Salah satu dokumen penting, berupa Surat Pernyataan Tanggung Jawab Mutlak tertanggal 9 Desember 2024 turut diperlihatkan dalam forum. Surat ini ditandatangani oleh Direktur Utama PT BDS Dr. Yanuar Budinorman dan Direktur Noviyanti. Yang mana menyatakan bahwa perusahaan dalam hal ini Direksi PT BDS bertanggung jawab secara mutlak atas total utang kepada vendor ayam sebesar Rp 105.405.264.919,00. Sayangnya, hingga kini surat tersebut tak lebih dari janji tanpa realisasi.
BACA JUGA : Yukz Tanya : DKI Jadi Daerah Khusus Jakarta, IKN Pindah ke Kaltim Sudah Tepat?
“Ini sudah merugikan banyak pelaku usaha kecil. Kami terpaksa melakukan penghentian para pekerja karena tidak punya biaya untuk gaji karyawan,” tambah DA. Forum menilai. Kasus ini mencerminkan kegagalan pengelolaan BUMD dan menjadi preseden buruk terhadap kepercayaan publik pada program ketahanan pangan nasional. “Kami mendesak Pemprov Jabar untuk turun tangan menyelesaikan masalah ini. Jangan biarkan BUMD milik pemerintah merugikan rakyat kecil,” tegasnya.
Kisah pilu juga dialami oleh AMZ, salah satu korban lain yang awalnya diminta untuk menyuplai ikan ke setiap kecamatan. Dia merasa tertipu setelah tiga kali pengiriman atas permintaan staf Bupati, tetapi tak kunjung dibayar. “Awalnya saya menyerahkan surat permohonan dan company profile perusahaan ke Bupati Kabupaten Bandung untuk mendapatkan pengadaan Ikan. Lalu, Bupati merekomendasikan ke Direktur BDS Yanuar, hingga akhirnya kita bekerjasama,” ungkapnya. Dia menambahkan. Pihak staf Bupati memintanya mengirim ikan untuk dibagikan ke masyarakat.
Bahkan, Gudang milik AMZ sempat disurvei oleh pihak Bupati dan BDS, serta ikan dibagikan bersama Lurah, Camat, dan aparat setempat. Hal ini membuatnya yakin bahwa semuanya resmi dan aman. “Kami melakukan tiga kali pengiriman ikan atas permintaan Staf Bupati, namun hingga saat ini tak kunjung dibayar,” ujarnya. Sungguh memprihatinkan, perusahaan berplat merah tidak menjamin komitmen bisa gamblang direalisasikan.

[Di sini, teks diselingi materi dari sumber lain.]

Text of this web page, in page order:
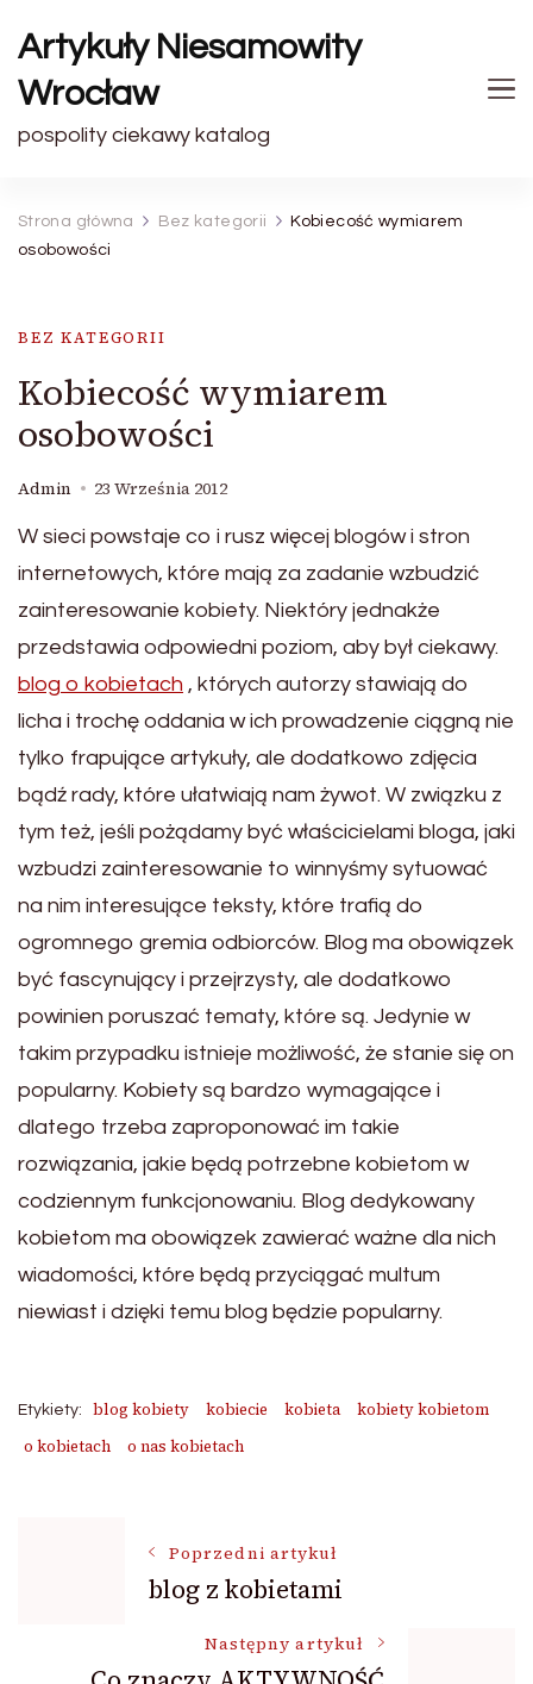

Nyatanya, total tagihan yang belum dibayar untuk pengadaan ikan mencapai Rp 500 juta. Tak berhenti disitu, AMZ juga diminta menyediakan produk ayam Boleness Dada (BLD). Tapi, lagi-lagi, pengiriman rutin tak dibarengi pembayaran. Ya rasa kepercayaan yang ditaruh pada perusahaan berplat merah bak kertas usang dalam tong sampah. “Saya tidak ada kepikiran bakal tertipu, karena itu perusahaan Pemerintah Daerah. Tidak mungkin dong pemerintah nipu rakyatnya sendiri. Tidak tahunya hingga saat ini saya tak dibayar, bahkan gak ada itikad baik dari PT BDS dan Bupati,” tutupnya. Hingga berita ini diturunkan, pihak PT BDS pun belum memberikan tanggapan resmi.